Out o curiosity: anyone could use potentially this method to track the IP addresses of nodes that have validator clients attached, correct?
According to our data, there is about ~11.9K beacon nodes in the network, from which ~5.5K are subscribed to at least one attestation network (i.e., Validators). From this 5.5K, about ~1.9K are subscribed to only one attestation network, and about ~1.1K to 64 attestation networks, which is the total number of attestation networks that exist (64). So I would say there are about ~3K nodes running as solo stakers (less than 5 validators) and about ~1K nodes that belong to large institutional staking operators (e.g., Lido, etc).
To answer your other question: yes, anyone can use this method to track the IP addresses of all the nodes registered to an attestation network (which does not necessarily means all of them have validators), but you cannot use this method to track the IP address of any specific validator. In other words, we just have the list of nodes operating in the network and some partial information about them, but we don’t know who is who. Does this make sense?
Yes that makes sense, and in fact is very reassuring to hear. The results are really informative. It’s great to get that broad breakdown of the number of nodes attached to validators and the ratio of solos taker nodes to institutional node operators.
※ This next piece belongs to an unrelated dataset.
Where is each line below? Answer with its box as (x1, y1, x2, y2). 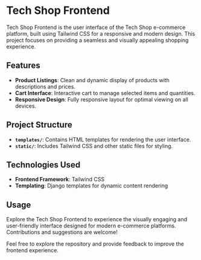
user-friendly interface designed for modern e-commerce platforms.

Do you think then we can get a general idea of where those nodes are distributed, and whether it follows the larger geographical distribution of nodes? i.e. out of the 3k solo stakes nodes, are they widely dispersed? Are institutional node operators largely located in EU/US, or have Lido’s node operator policies had the desired effect of encouraging a more geographical distribution?
Thanks for the feedback. We have not looked at the breakdown geographical distribution for solo stakers vs institutional stakers, but we can definitely do it.